------ SUPPLIED DATA

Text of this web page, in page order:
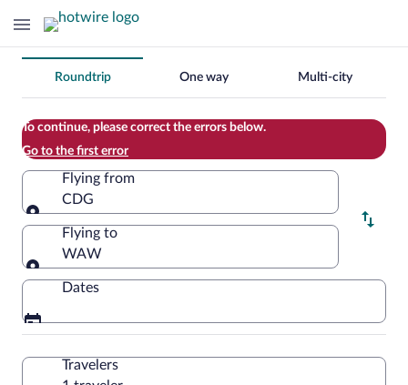
Change
your
search
Roundtrip One way Multi-city
To continue, please correct the errors below.
Go to the first error
Flying from
CDG
Flying from
Flying to
WAW
Flying to
Dates
Travelers
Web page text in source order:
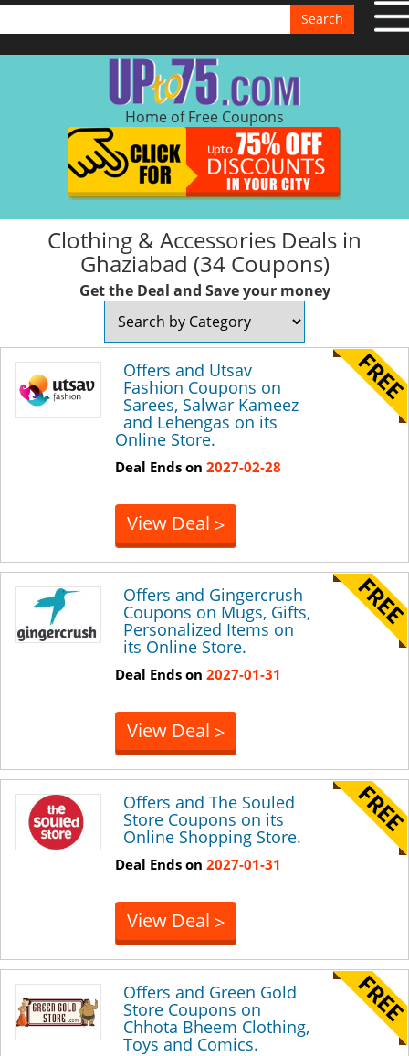
Search
Home of Free Coupons
Clothing & Accessories Deals in
Ghaziabad (34 Coupons)
Get the Deal and Save your money
Offers and Utsav
Fashion Coupons on
Sarees, Salwar Kameez
and Lehengas on its
Online Store.
Deal Ends on 2027-02-28
View Deal >
Offers and Gingercrush
Coupons on Mugs, Gifts,
Personalized Items on
its Online Store.
Deal Ends on 2027-01-31
View Deal >
Offers and The Souled
Store Coupons on its
Online Shopping Store.
Deal Ends on 2027-01-31
View Deal >
Offers and Green Gold
Store Coupons on
Chhota Bheem Clothing,
Toys and Comics.
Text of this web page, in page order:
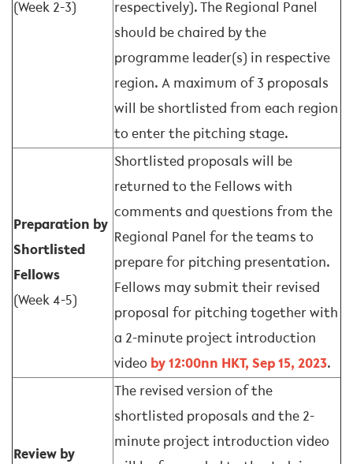
(Week 2-3)
respectively). The Regional Panel
should be chaired by the
programme leader(s) in respective
region. A maximum of 3 proposals
will be shortlisted from each region
to enter the pitching stage.
Preparation by
Shortlisted
Fellows
(Week 4-5)
Shortlisted proposals will be
returned to the Fellows with
comments and questions from the
Regional Panel for the teams to
prepare for pitching presentation.
Fellows may submit their revised
proposal for pitching together with
a 2-minute project introduction
video by 12:00nn HKT, Sep 15, 2023.
Review by
The revised version of the
shortlisted proposals and the 2-
minute project introduction video
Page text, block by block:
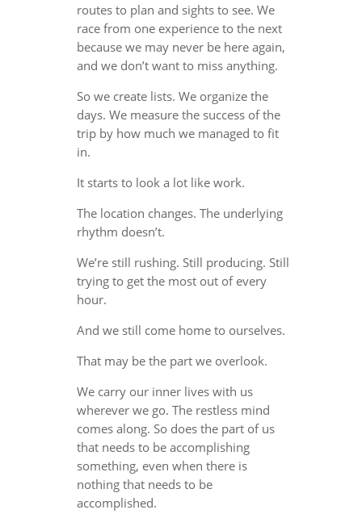
routes to plan and sights to see. We
race from one experience to the next
because we may never be here again,
and we don’t want to miss anything.
So we create lists. We organize the
days. We measure the success of the
trip by how much we managed to fit
in.
It starts to look a lot like work.
The location changes. The underlying
rhythm doesn’t.
We’re still rushing. Still producing. Still
trying to get the most out of every
hour.
And we still come home to ourselves.
That may be the part we overlook.
We carry our inner lives with us
wherever we go. The restless mind
comes along. So does the part of us
that needs to be accomplishing
something, even when there is
nothing that needs to be
accomplished.
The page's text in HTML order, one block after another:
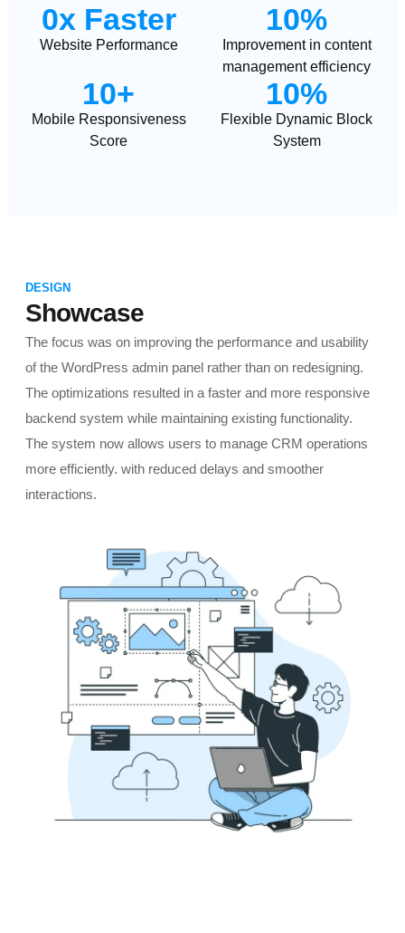
0x Faster
Website Performance
10%
Improvement in content
management efficiency
10+
Mobile Responsiveness
Score
10%
Flexible Dynamic Block
System
DESIGN
Showcase
The focus was on improving the performance and usability
of the WordPress admin panel rather than on redesigning.
The optimizations resulted in a faster and more responsive
backend system while maintaining existing functionality.
The system now allows users to manage CRM operations
more efficiently. with reduced delays and smoother
interactions.
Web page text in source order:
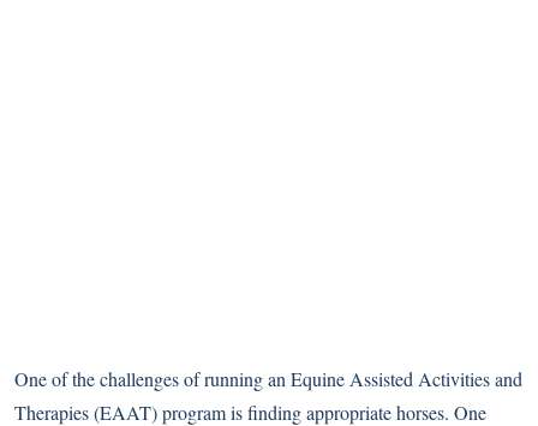
One of the challenges of running an Equine Assisted Activities and
Therapies (EAAT) program is finding appropriate horses. One
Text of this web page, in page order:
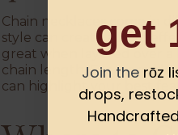
Chain necklaces come in
style can create a bold
great when layered over
chain length. For more
can highlight your best
get
Join the rōz
drops,
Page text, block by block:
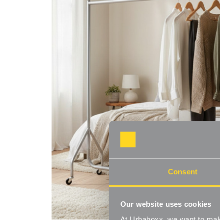
Consent
Our website uses cookies
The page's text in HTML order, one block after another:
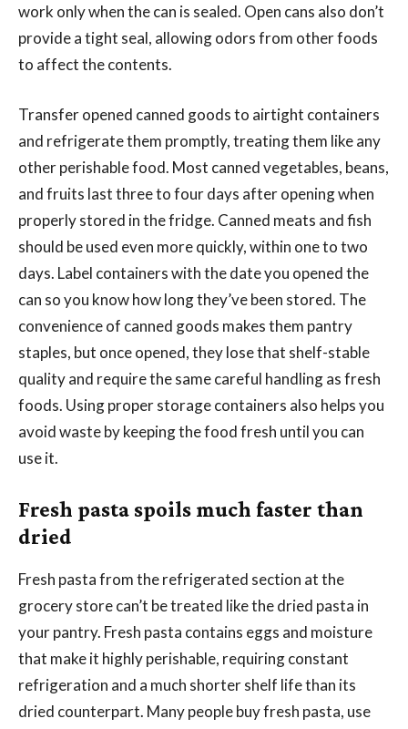
work only when the can is sealed. Open cans also don’t
provide a tight seal, allowing odors from other foods
to affect the contents.
Transfer opened canned goods to airtight containers
and refrigerate them promptly, treating them like any
other perishable food. Most canned vegetables, beans,
and fruits last three to four days after opening when
properly stored in the fridge. Canned meats and fish
should be used even more quickly, within one to two
days. Label containers with the date you opened the
can so you know how long they’ve been stored. The
convenience of canned goods makes them pantry
staples, but once opened, they lose that shelf-stable
quality and require the same careful handling as fresh
foods. Using proper storage containers also helps you
avoid waste by keeping the food fresh until you can
use it.
Fresh pasta spoils much faster than
dried
Fresh pasta from the refrigerated section at the
grocery store can’t be treated like the dried pasta in
your pantry. Fresh pasta contains eggs and moisture
that make it highly perishable, requiring constant
refrigeration and a much shorter shelf life than its
dried counterpart. Many people buy fresh pasta, use
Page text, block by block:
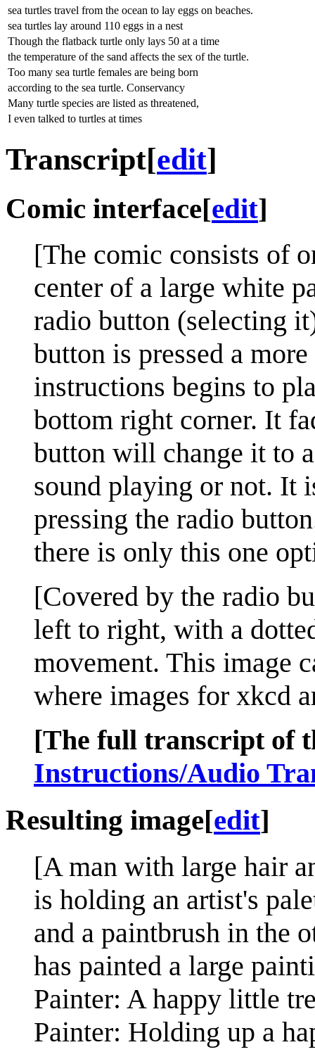
sea turtles travel from the ocean to lay eggs on beaches.
sea turtles lay around 110 eggs in a nest
Though the flatback turtle only lays 50 at a time
the temperature of the sand affects the sex of the turtle.
Too many sea turtle females are being born
according to the sea turtle. Conservancy
Many turtle species are listed as threatened,
I even talked to turtles at times
Transcript[edit]
Comic interface[edit]
[The comic consists of
center of a large white
radio button (selecting
button is pressed a
instructions begins to
bottom right corner. It
button will change it to
sound playing or not. It
pressing the radio
there is only this one
[Covered by the radio
left to right, with a
movement. This image
where images for xkcd
[The full transcript of
Instructions/Audio
Resulting image[edit]
[A man with large hair
is holding an artist's
and a paintbrush in the
has painted a large
Painter: A happy little
Painter: Holding up a
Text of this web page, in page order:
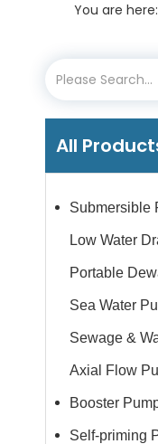
You are here:
All
Submersible
Low Water
Portable
Sea Water
Sewage &
Axial Flow
Booster
Self-priming
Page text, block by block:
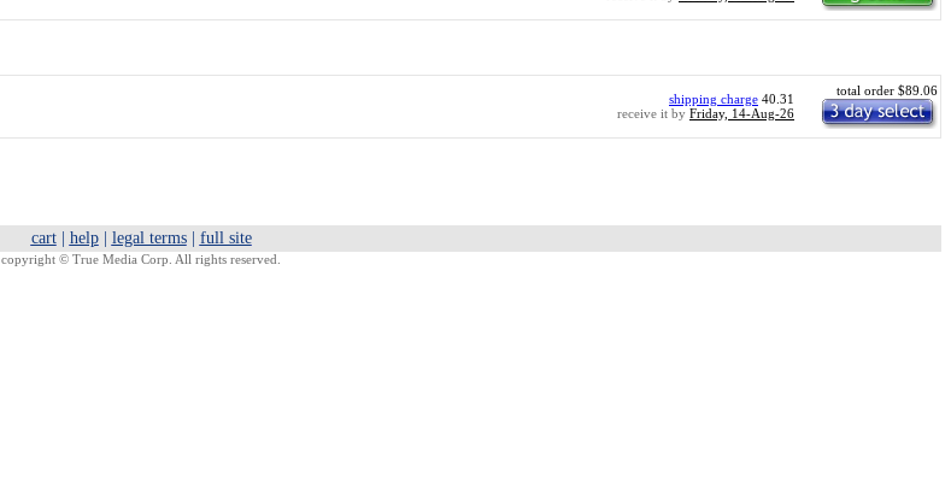
shipping charge 40.31
receive it by Friday, 14-Aug-26
total order $89.06
cart| help| legal terms| full site
copyright © True Media Corp. All rights reserved.
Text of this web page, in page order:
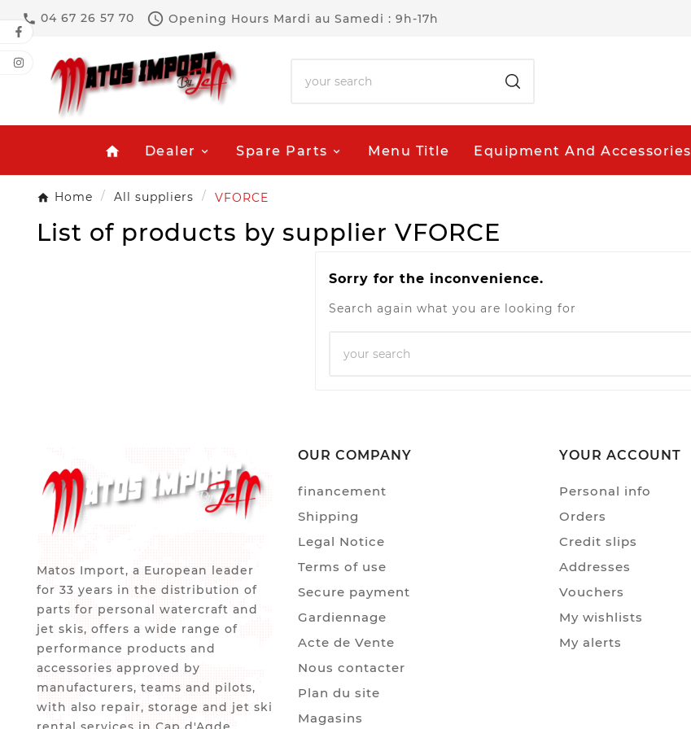
 04 67 26 57 70  Opening Hours Mardi au Samedi : 9h-17h
home Dealer Spare Parts Menu Title Equipment And Accessories
Home All suppliers VFORCE
List of products by supplier VFORCE
Sorry for the inconvenience.
Search again what you are looking for
Matos Import, a European leader
for 33 years in the distribution of
parts for personal watercraft and
jet skis, offers a wide range of
performance products and
accessories approved by
manufacturers, teams and pilots,
with also repair, storage and jet ski
OUR COMPANY
financement
Shipping
Legal Notice
Terms of use
Secure payment
Gardiennage
Acte de Vente
Nous contacter
Plan du site
Magasins
YOUR ACCOUNT
Personal info
Orders
Credit slips
Addresses
Vouchers
My wishlists
My alerts
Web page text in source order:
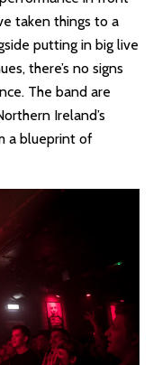
taken things to a
putting in big live
there’s no signs
The band are
Ireland’s
a blueprint of
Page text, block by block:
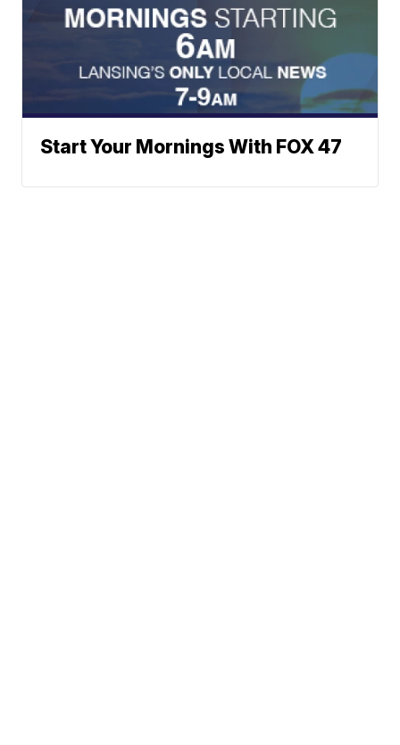
Start Your Mornings With FOX 47
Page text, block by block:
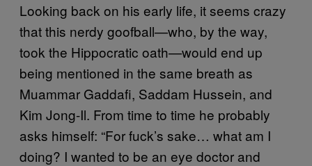
Looking back on his early life, it seems crazy
that this nerdy goofball—who, by the way,
took the Hippocratic oath—would end up
being mentioned in the same breath as
Muammar Gaddafi, Saddam Hussein, and
Kim Jong-Il. From time to time he probably
asks himself: “For fuck’s sake… what am I
doing? I wanted to be an eye doctor and
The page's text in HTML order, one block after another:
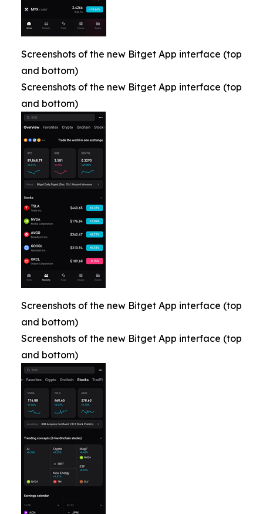
Screenshots of the new Bitget App interface (top
and bottom)
Screenshots of the new Bitget App interface (top
and bottom)
Screenshots of the new Bitget App interface (top
and bottom)
Screenshots of the new Bitget App interface (top
and bottom)
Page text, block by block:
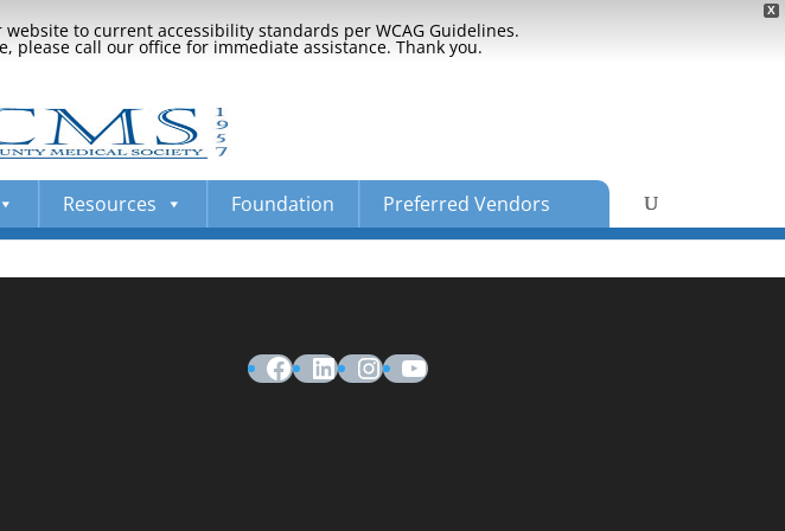
X
to current accessibility standards per WCAG Guidelines.
call our office for immediate assistance. Thank you.
Resources Foundation Preferred Vendors
Facebook
LinkedIn
Instagram
YouTube
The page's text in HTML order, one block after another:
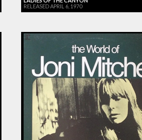
RELEASED APRIL 6, 1970
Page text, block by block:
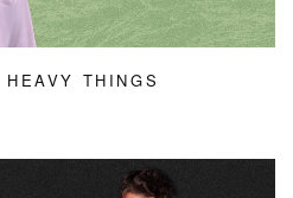
HEAVY THINGS
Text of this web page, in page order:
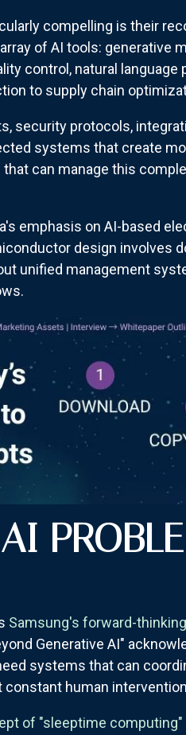
compelling is their
of AI tools: generative
control, natural
to supply chain
security protocols,
systems that create
can manage this
emphasis on AI-based
design involves
unified management
Samsung's forward-
Generative AI"
systems that can
human
of "sleeptime computing"
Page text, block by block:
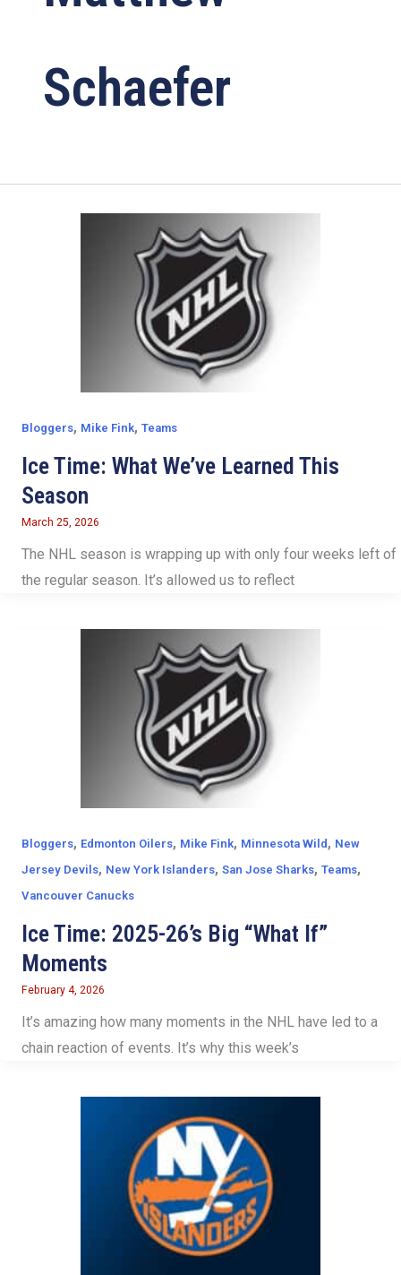
Schaefer
Bloggers, Mike Fink, Teams
Ice Time: What We’ve Learned This
Season
March 25, 2026
The NHL season is wrapping up with only four weeks left of
the regular season. It’s allowed us to reflect
Bloggers, Edmonton Oilers, Mike Fink, Minnesota Wild , New
Jersey Devils, New York Islanders, San Jose Sharks, Teams,
Vancouver Canucks
Ice Time: 2025-26’s Big “What If”
Moments
February 4, 2026
It’s amazing how many moments in the NHL have led to a
chain reaction of events. It’s why this week’s
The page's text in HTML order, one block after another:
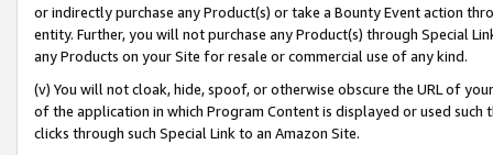
or indirectly purchase any Product(s) or take a Bounty Event action
entity. Further, you will not purchase any Product(s) through Special
any Products on your Site for resale or commercial use of any kind.
(v) You will not cloak, hide, spoof, or otherwise obscure the URL of
of the application in which Program Content is displayed or used
clicks through such Special Link to an Amazon Site.
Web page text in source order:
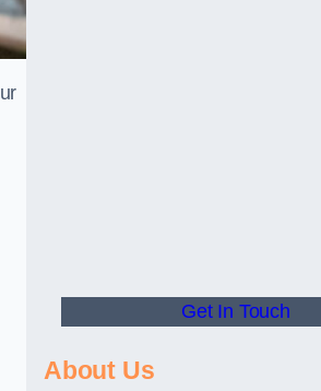
Get In Touch
About Us

------------

**ACTIVITY**
In the entries above, find each line with the word "again" and copy it.

**SOLUTION FOR THIS EXERCISE**
because we may never be here again,
Search again what you are looking for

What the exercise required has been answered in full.